**THE TASK**: Which lines of the entries below run from the one holding "Faturalar için müşteri" to the one holding "banka hesabının yeterince", inclusive? Set down exactly those lines and no others.

**GIVEN RECORDS**:
Segment Open

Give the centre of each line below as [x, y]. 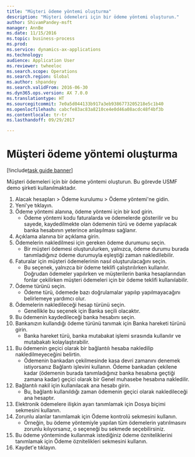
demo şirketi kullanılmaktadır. [42, 188]
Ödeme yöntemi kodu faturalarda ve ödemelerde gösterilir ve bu [101, 218]
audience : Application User [41, 60]
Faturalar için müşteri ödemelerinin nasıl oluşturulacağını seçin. [91, 261]
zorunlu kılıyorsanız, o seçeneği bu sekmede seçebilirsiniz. [95, 429]
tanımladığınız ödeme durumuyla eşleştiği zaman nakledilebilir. [99, 255]
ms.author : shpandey [32, 82]
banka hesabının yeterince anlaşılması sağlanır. [80, 230]
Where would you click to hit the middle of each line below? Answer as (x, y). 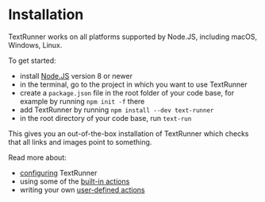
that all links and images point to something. (80, 142)
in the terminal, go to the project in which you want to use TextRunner (133, 84)
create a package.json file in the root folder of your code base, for (127, 92)
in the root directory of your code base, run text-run (106, 118)
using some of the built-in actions (75, 181)
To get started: (33, 60)
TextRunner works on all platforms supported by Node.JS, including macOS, (133, 37)
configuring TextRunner (58, 173)
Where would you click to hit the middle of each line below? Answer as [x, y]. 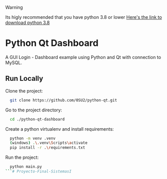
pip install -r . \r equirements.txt [48, 148]
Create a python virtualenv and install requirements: [60, 129]
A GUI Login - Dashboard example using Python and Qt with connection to [83, 57]
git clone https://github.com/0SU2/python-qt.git [63, 100]
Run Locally [24, 79]
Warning [14, 7]
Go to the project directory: [34, 110]
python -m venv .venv [33, 138]
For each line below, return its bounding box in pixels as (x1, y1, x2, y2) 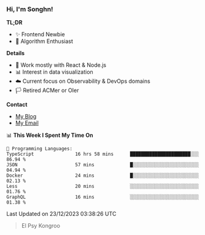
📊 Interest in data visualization (15, 68, 93, 75)
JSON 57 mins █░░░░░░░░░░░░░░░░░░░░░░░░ (6, 162, 199, 168)
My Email (15, 119, 39, 127)
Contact (6, 101, 28, 109)
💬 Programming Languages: (6, 146, 72, 152)
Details (6, 50, 25, 57)
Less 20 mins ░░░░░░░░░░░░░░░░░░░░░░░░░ (6, 183, 199, 190)
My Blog (15, 113, 37, 120)
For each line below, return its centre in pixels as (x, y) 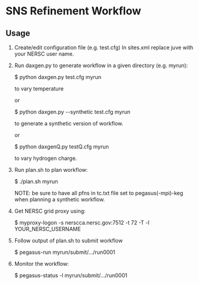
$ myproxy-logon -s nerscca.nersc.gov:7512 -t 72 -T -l (82, 222)
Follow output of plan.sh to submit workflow (69, 240)
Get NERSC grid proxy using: (50, 211)
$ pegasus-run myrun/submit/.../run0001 (65, 252)
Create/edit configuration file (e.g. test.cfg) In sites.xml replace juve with (104, 47)
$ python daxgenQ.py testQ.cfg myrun (61, 147)
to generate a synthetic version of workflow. (69, 123)
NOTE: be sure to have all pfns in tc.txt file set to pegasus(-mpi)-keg (99, 193)
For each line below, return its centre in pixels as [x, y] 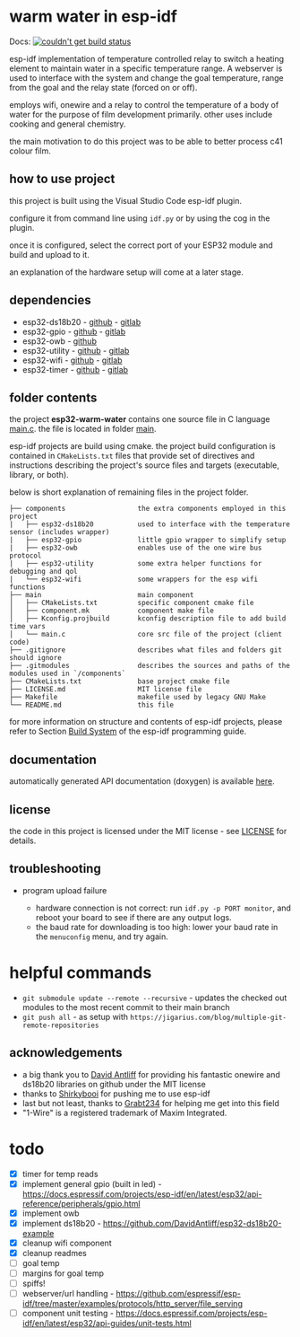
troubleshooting [55, 869]
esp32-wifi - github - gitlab [72, 360]
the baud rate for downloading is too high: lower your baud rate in [157, 927]
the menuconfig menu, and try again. [102, 937]
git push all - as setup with [75, 1016]
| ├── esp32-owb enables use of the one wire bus [136, 548]
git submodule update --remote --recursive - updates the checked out [154, 998]
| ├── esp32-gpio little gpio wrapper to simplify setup [148, 541]
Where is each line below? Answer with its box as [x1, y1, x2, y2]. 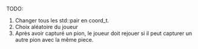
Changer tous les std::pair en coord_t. [15, 17, 110, 24]
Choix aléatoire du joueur [15, 24, 79, 30]
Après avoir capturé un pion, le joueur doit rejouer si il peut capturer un [15, 30, 193, 37]
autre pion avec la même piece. [15, 36, 94, 43]
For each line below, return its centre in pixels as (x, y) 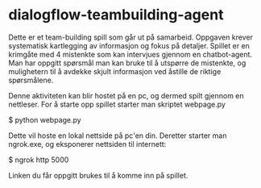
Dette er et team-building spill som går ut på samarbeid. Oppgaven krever (131, 37)
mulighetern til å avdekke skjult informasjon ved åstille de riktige (115, 71)
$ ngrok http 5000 (39, 160)
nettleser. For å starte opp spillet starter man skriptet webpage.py (117, 104)
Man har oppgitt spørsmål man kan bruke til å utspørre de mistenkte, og (127, 63)
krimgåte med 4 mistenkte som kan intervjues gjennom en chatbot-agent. (130, 54)
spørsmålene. (31, 80)
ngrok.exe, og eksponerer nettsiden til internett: (87, 144)
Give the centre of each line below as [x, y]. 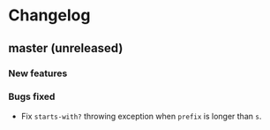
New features [38, 73]
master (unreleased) [66, 48]
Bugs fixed [32, 96]
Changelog [49, 15]
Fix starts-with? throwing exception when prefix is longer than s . [141, 116]
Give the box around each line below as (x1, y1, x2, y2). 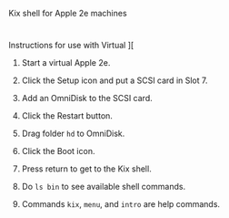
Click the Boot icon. (21, 146, 95, 157)
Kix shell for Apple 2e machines (8, 8, 128, 18)
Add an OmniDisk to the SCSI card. (21, 93, 154, 104)
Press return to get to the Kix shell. (21, 163, 152, 174)
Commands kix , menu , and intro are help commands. (21, 199, 220, 210)
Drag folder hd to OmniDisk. (21, 128, 125, 140)
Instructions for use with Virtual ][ (8, 40, 134, 51)
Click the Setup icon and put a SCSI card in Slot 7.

Segment Closed

**TASK SOLUTION**:
Faturalar için müşteri ödemelerinin nasıl oluşturulacağını seçin. [91, 261]
zorunlu kılıyorsanız, o seçeneği bu sekmede seçebilirsiniz. [95, 429]
tanımladığınız ödeme durumuyla eşleştiği zaman nakledilebilir. [99, 255]
ms.author : shpandey [32, 82]
banka hesabının yeterince anlaşılması sağlanır. [80, 230]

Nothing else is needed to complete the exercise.